Strategy is usually thought of as a management tool, but it is also important to use strategic thinking in other areas, such as design. In constructing new healthcare facilities or in remodeling older facilities, the planning phase should consider the organization's overall mission. This should include strategies that will meet foreseen challenges in the future, such as growth of the facility, environmental and community changes, regulatory expectations and technology issues. Yet planning must be flexible enough to accommodate change.

Universally, designing space for a physically compromised population must support the clients' ability to function as independently as possible. The treatment areas must also incorporate the needs of the staff. In sum, design should support the staff's ability to provide treatment while encouraging the resident's independence. This establishes a critical design challenge: how to create space that enables clients to function as independently as possible and support the staff in facilitating the achievement of that goal.

Another critical challenge involves the limitations set by the licensing and regulatory agencies that, although unintentionally, can act contrary to enabling independence.

Recently, in an effort to better understand how providers are meeting these strategic challenges, I spoke with some who have had recent firsthand experience in participating in the design and remodeling of their respective organizations:

Leslie Larson, MA, administrator of the Centre for Neuro Skills in Los Angeles, California, which serves clients who require rehabilitation for brain injury or other related conditions and who are learning skills for re-entry to home and community.

EliPick, CNHA, CAS, CEO of Ballard Healthcare in Des Plaines, Illinois, which offers a continuum of post-acute care services.

Hyatt: In your experience, what areas present design/architectural challenges for the patient population that your organization serves?

Larson: This really hits home, as they say. The clients we serve experience difficulties both where they live and where they work. Such things as durability of steps and railings, the height and strength of countertops, wheelchair accessibility, the size of doors and the utility of shower stalls, bathrooms, kitchens and hallways all present daily challenges. The reality is that few homes or older structures, which are often used for assisted living, meet the new American Disabilities Act (ADA) space/design requirements. In many instances, it just is not economically feasible for the owners to comply.

Pick: We face unique regulatory and client/staff issues in the healthcare industry. We are over-regulated, and some of the regulations for post-acute care are not always in the clients' best interests. When we were designing our environment for rehabilitative care for our skilled nursing facility at Ballard, we contracted with Guynes Design of Phoenix, Arizona, to develop Our [Town.sup.TM] as a unique feature that provides simulated settings for clients to practice their everyday activities. This includes a bank, grocery store and varied walking surfaces, as well as an apartment that includes a fully functioning bathroom. The state health department required that we conform to the institutional guidelines, which differ significantly from standards used in most private homes. We tried to clarify to them that while the institutional requirements made sense for those who were most limited in functioning, those clients would be the exception in our facility, and that our goal of providing training for clients wh o would need less assistance would be compromised. However, the lowest common denominator is the focus of the regulations, and we had to comply in order to receive approval for the design of the unit.

The ability to adapt the design to meet the regulatory requirements and still enable clients and staff to use the space appropriately is the challenge. Therefore, we worked with the designers to develop an approach that enabled staff to utilize removable aids that are specific to the needs of the client. This satisfied the regulations and still allowed the program to adapt to individual clients.

Hyatt: What is the impact of architecture/design in your service area?

Larson: Home- and community-based brain injury rehabilitation is a daily challenge for newly disabled clients who are re-entering their homes, residential care such as assisted living, their communities and their workplaces. If the client is wheelchair-bound and resides in an older home or apartment, chances are he must maneuver through a narrow doorway in which some wheelchairs will not fit. Or if he is a larger individual and uses a wide walker, he will have to hop sideways to get through. Many clients and their families find this too difficult to cope with, so they set up the bed, commode and all other needs in the living room in hopes that the client will recover quickly and these architectural barriers won't be a factor. Attendant care is often necessary in these situations.

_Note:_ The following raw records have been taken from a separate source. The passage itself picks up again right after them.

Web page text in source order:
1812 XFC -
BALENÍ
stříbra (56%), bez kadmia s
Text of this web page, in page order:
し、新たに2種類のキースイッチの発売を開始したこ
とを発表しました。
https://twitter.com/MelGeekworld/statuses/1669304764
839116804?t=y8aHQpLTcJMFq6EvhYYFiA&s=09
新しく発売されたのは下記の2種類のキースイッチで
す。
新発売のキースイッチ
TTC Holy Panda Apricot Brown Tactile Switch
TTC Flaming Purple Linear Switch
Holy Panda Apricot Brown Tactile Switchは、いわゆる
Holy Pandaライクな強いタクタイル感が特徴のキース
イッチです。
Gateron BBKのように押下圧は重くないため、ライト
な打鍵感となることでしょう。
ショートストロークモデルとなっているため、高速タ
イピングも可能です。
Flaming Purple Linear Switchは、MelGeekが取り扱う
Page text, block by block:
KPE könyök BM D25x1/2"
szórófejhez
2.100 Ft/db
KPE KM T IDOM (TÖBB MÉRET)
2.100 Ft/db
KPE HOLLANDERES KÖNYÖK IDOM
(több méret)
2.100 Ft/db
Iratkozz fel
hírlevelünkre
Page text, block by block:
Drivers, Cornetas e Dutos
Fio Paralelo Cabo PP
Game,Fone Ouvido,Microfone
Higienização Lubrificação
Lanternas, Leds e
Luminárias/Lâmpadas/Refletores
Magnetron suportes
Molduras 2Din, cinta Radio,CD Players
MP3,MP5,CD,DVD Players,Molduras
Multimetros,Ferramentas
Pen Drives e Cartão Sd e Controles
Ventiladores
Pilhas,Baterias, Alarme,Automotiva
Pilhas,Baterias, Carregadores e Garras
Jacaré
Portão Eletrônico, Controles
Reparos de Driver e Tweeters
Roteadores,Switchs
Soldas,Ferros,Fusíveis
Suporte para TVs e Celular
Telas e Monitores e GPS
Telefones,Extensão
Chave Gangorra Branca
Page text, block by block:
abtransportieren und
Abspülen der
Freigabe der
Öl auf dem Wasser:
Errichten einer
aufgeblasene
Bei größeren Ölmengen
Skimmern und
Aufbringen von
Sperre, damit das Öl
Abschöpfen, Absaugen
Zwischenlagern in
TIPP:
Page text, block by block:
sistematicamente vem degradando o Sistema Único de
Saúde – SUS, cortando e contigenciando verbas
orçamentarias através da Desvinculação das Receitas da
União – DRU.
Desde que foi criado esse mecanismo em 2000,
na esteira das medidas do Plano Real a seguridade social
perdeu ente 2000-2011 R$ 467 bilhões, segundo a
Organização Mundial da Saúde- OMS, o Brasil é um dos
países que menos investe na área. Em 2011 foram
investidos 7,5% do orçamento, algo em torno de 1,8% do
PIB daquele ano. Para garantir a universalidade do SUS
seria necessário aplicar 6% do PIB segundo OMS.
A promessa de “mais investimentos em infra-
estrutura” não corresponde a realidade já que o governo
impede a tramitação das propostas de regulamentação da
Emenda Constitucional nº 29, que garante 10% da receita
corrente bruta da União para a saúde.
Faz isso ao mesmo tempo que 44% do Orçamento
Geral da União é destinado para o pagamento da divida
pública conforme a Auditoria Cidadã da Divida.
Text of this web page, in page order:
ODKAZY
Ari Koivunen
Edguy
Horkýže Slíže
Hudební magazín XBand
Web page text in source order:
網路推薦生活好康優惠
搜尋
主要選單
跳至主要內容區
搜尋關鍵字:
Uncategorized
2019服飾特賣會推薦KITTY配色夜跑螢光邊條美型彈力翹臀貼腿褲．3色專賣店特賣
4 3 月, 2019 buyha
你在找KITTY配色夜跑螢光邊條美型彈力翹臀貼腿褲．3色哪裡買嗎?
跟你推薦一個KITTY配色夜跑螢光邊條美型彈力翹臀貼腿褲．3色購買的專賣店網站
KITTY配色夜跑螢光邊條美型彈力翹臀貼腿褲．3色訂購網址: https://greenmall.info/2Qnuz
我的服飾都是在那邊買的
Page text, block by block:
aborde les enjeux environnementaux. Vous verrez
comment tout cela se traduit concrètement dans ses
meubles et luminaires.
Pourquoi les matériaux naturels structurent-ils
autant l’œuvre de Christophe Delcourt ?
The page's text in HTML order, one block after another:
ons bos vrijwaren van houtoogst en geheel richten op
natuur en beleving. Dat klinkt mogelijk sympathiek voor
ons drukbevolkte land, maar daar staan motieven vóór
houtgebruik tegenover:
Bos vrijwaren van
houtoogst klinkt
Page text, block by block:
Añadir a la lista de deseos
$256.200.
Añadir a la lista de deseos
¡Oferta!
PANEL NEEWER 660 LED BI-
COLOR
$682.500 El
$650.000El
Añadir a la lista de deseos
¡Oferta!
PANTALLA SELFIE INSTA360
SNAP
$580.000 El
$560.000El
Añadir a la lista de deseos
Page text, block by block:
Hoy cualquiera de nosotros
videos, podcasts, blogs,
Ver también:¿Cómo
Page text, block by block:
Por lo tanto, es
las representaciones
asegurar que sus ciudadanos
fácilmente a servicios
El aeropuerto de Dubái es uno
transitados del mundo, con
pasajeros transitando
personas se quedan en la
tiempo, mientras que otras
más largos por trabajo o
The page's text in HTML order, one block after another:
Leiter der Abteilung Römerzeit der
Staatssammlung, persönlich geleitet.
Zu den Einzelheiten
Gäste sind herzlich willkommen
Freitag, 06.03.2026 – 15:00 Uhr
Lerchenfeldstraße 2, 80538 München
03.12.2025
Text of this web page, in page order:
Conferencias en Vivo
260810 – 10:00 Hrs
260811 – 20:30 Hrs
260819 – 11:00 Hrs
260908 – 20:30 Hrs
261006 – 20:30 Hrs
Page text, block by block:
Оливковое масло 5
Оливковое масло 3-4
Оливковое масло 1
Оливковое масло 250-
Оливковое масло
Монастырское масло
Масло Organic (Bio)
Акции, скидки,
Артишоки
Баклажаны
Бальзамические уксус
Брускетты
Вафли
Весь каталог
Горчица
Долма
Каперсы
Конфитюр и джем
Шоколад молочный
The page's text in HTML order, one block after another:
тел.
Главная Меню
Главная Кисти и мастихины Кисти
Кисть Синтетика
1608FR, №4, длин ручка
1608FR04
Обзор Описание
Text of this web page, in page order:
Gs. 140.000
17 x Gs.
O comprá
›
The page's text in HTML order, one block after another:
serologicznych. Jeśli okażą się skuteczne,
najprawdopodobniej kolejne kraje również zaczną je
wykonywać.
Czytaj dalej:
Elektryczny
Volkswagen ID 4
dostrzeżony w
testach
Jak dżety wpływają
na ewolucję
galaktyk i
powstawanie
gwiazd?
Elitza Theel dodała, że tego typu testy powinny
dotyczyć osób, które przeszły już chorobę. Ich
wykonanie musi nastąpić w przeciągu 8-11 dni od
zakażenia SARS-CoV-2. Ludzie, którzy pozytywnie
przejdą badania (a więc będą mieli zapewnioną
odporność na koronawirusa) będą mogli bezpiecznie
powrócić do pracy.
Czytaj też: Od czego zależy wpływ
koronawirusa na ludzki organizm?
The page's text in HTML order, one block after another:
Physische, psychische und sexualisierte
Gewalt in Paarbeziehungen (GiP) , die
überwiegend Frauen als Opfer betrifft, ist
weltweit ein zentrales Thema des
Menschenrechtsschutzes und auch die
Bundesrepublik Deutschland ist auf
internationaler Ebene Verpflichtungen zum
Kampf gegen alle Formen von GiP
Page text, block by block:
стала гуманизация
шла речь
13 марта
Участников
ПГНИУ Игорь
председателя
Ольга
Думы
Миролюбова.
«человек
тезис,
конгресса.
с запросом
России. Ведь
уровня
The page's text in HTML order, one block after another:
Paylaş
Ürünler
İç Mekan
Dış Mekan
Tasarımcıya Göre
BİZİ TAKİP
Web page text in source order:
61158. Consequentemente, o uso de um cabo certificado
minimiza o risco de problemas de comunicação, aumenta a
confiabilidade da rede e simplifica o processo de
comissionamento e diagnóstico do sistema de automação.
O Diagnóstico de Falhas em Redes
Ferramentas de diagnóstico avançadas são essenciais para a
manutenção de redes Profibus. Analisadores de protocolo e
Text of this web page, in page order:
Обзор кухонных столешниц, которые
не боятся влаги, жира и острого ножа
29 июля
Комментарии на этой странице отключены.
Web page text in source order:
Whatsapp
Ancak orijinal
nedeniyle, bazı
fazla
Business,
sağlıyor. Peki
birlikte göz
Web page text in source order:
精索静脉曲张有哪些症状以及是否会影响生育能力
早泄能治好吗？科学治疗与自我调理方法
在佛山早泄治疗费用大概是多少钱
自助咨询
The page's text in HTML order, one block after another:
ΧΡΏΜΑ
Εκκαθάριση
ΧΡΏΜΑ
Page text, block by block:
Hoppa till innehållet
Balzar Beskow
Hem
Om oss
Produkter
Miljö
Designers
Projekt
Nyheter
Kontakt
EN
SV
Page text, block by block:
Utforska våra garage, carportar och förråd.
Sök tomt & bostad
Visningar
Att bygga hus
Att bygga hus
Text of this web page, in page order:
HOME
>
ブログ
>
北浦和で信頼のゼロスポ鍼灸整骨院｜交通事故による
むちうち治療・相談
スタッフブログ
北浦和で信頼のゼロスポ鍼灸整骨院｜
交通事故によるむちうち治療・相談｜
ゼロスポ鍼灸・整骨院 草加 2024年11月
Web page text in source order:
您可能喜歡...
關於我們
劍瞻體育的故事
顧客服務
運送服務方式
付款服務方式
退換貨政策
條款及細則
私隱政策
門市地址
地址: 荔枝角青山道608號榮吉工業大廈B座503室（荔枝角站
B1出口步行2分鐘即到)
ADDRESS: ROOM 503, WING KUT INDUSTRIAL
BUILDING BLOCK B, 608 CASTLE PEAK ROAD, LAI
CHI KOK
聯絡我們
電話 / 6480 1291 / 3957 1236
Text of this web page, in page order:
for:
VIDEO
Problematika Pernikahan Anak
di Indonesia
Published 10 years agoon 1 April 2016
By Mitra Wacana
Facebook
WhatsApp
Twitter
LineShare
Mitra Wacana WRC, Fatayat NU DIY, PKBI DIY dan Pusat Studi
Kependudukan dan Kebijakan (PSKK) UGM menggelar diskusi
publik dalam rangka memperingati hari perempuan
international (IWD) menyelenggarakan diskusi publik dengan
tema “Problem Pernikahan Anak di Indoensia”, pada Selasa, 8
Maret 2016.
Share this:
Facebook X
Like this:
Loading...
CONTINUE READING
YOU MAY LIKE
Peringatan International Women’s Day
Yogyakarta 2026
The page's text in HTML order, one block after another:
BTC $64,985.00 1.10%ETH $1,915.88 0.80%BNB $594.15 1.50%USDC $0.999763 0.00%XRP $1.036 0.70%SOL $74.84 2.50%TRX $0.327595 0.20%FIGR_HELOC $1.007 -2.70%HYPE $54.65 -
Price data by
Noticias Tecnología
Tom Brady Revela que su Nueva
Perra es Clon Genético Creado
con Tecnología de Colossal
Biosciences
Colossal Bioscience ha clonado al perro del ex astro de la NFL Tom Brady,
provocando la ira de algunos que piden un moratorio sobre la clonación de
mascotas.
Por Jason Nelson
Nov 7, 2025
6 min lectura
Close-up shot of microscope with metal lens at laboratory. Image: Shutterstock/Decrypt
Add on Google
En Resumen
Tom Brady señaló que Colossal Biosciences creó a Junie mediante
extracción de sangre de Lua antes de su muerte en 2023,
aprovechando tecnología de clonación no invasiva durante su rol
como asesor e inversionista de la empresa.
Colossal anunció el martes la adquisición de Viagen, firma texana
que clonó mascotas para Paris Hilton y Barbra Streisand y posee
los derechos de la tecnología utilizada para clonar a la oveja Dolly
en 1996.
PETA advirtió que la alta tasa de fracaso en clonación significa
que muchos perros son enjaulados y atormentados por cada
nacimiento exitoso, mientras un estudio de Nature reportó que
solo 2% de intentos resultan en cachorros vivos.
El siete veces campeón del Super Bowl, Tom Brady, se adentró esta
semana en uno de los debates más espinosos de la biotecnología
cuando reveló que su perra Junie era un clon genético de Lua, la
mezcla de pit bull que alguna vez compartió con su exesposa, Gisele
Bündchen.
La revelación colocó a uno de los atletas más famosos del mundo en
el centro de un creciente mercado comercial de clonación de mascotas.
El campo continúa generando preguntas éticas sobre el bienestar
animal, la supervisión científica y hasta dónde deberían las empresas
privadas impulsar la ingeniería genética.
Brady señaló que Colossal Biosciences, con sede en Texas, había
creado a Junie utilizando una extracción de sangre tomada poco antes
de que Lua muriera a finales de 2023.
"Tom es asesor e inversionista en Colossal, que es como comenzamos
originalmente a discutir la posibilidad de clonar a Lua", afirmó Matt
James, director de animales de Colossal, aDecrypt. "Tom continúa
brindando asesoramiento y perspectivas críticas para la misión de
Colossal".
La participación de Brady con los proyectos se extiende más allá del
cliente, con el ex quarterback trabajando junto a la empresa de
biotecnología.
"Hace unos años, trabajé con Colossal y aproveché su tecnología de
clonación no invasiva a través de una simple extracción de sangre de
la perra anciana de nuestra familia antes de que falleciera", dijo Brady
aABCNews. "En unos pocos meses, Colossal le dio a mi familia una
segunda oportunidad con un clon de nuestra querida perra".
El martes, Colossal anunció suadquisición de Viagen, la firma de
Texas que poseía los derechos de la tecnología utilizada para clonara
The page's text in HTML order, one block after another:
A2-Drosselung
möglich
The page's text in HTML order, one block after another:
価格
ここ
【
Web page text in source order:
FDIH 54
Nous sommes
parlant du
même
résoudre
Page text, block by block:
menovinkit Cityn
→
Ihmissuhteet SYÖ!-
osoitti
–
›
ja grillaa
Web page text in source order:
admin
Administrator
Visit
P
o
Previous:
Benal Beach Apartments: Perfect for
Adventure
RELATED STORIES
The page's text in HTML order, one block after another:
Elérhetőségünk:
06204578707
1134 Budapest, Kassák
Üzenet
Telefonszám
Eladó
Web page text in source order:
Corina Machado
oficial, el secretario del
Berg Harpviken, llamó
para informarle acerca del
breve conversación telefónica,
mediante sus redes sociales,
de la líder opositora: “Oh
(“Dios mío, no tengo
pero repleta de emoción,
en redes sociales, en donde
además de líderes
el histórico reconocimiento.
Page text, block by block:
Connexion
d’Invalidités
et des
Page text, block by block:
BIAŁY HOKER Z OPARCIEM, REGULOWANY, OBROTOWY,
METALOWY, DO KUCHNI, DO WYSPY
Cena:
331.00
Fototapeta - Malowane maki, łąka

Other clients are institutionalized because the home or residential living environment is not safe enough for them without major remodeling.

Most home bathrooms are too small and do not allow any room to maneuver a wheelchair to the toilet, sink or bathtub. With a bathroom this small, it is not uncommon for a client who has suffered a spinal cord injury to use a rolling commode chair to get in and out of the bathroom. This often requires attendant care to move the chair and to transfer the client from the toilet or to the tub and out. The risk of falling is very high.

Other clients are able to walk but might have depth perception or visual deficits from their injury. In those cases, jutting staircases or angled hallways or cabinets can be a hazard and a challenge.

Cheap, flimsy building materials appear to be popular in many apartments and buildings. Some brain-injured clients lose their ability to fine-tune the weight of their steps or might lean on countertops too hard, resulting in rapid deterioration of steps and countertops. Our organization has had to assist clients in getting stairways rewelded and replacing countertops and railings.

Clients with behavioral issues as a result of the traumatic brain injury (TBI) require shatterproof glass, industrial-strength low-nap carpeting and rounded corners on all furniture.

Clients who participate in acute rehabilitation at a hospital will probably be regaining function in an environment with ADA specifications of architecture. But the real challenge occurs upon discharge, when the client has to relearn to cope with his home, community and place of work.

Soothing colors are another important element during the recovery process and are often used in rehabilitation clinics. Beyond that, though, the "real world" is a kaleidoscope of color. Having progressed through the recovery process, the client is taught to adjust to the community. The same applies to coping through problem solving with the lack of elevators and small doorways, bathrooms and kitchens.

Pick As our organization has developed specialized programs that meet the needs of a diverse population, different client populations and their visitors now compound the design challenges. The age groups are extremely diverse and have very different needs and interests. The desire on the part of these populations to not only have specific programming, but also to have dec11cated space that is individualized to them, is very high on their priority list.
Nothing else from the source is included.